Radiation illnesses and COVID-19 in the Navajo Nation via Bulletin of the Atomic Scientists

By Jayita SarkarCaitlin Meyer,

The COVID-19 pandemic is wiping out Indigenous elders and with them the cultural identity of Indigenous communities in the United States. But on lands that sprawl across a vast area of the American West, the Navajo (or Diné) are dealing not just with the pandemic, but also with another, related public health crisis. The US Centers for Disease Control and Prevention says COVID-19 is killing Native Americans at nearly three times the rate of whites, and on the Navajo Nation itself, about 30,000 people have tested positive for the coronavirus and roughly 1,000 have died. But among the Diné, the coronavirus is also spreading through a population that decades of unsafe uranium mining and contaminated groundwater has left sick and vulnerable.

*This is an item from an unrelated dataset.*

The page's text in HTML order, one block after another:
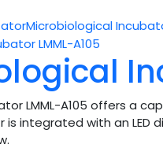
Microbiological
LMML-A105 offers a
is integrated with an

In Indigenous lands where nuclear weapons testing took place during the Cold War and the legacy of uranium mining persists, Indigenous people are suffering from a double whammy of long-term illnesses from radiation exposure and the COVID-19 pandemic. Yet, we have not witnessed in the mainstream media and policy outlets a frank discussion of how the two public health crises have created an intractable situation for Indigenous communities. The Diné are drinking poisoned water, putting them at risk for more severe coronavirus infections.

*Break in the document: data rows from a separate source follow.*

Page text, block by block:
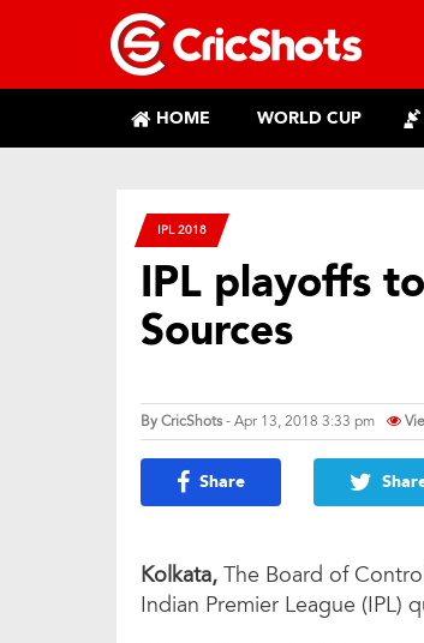
HOME WORLD CUP
IPL 2018
IPL playoffs
Sources
ByCricShots- Apr 13, 2018 3:33 pm
Share
Kolkata, The Board of
Indian Premier League (IPL)

From 1944 until 1986, 30 million tons of uranium ore was extracted on Navajo lands. At present, there are more than 520 abandoned uranium mines, which for the Diné represents both their nuclear past as well as their radioactive present in the form of elevated levels of radiation in nearby homes and water sources. Due to over four decades of uranium mining that supplied the US government and industry for nuclear weapons and energy, radiation illnesses characterize everyday Diné life.

The water crisis

The Navajo Nation comprises a land area larger than several US states. According to the Environmental Protection Agency, up to 15 percent of Diné do not have access to piped water in their homes—down from 30 percent in 2003. The nonprofit Navajo Water Project says the Diné are 67 times more likely to be without running water or a toilet connected to sewer lines than others in the United States. As a result, many are forced to drive or even walk several miles to the nearest communal water station. Some instead get water from an unregulated source, like a livestock trough. But research shows uranium mining may have contaminated many wells on the reservation.

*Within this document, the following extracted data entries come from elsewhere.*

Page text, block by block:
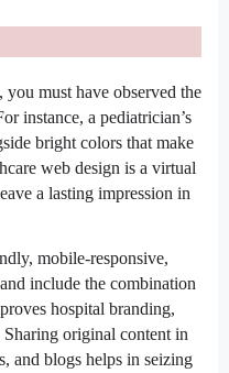
must have observed the
instance, a pediatrician’s
bright colors that make
web design is a virtual
a lasting impression in
mobile-responsive,
include the combination
hospital branding,
original content in
and blogs helps in seizing

A large portion of the area’s groundwater has been contaminated with uranium as well as other mining by-products like arsenic that were mobilized by the mining operations, according to researchers who presented their findings at a 2019 American Chemical Society conference. Another recent study found that 11 percent of unregulated wells tested on Diné lands exceeded the maximum contaminant levels set by the Environmental Protection Agency for uranium. Seventeen percent contained high levels of arsenic.

[…]

The Navajo Cancer Workgroup, which includes representatives of the Centers for Disease Control and Prevention as well as nonprofits, universities, and government agencies, concluded that the Diné die from stomach, liver, and kidney cancers at two to four times the rate of non-Hispanic whites. One report titled “Cancer among the Navajo” covered the time period between 2005 and 2013 and analyzed the Diné’s increased mortality rates in the context of their environment, including their contaminated water supply.

[…]

Language barriers

It’s not surprising that the Journal of Public Health Management and Practice study from last August found that COVID-19 cases were less likely to occur in Indigenous community homes where only English is spoken. Some Diné face severe language barriers to understanding important health information; they have faced the same barriers to addressing health issues since at least the days of uranium mining.

[…]

The Diné have faced significant linguistic obstacles to protecting their health from the harmful effects of uranium. The Diné call the substance leetso and used it in sand paintings and body adornment for many years. But the Dine did not have a word for radiation, which has limited their ability to discuss contamination. As a result, the concept of radiation hasn’t been a part of Diné culture despite its impact on Diné bodies.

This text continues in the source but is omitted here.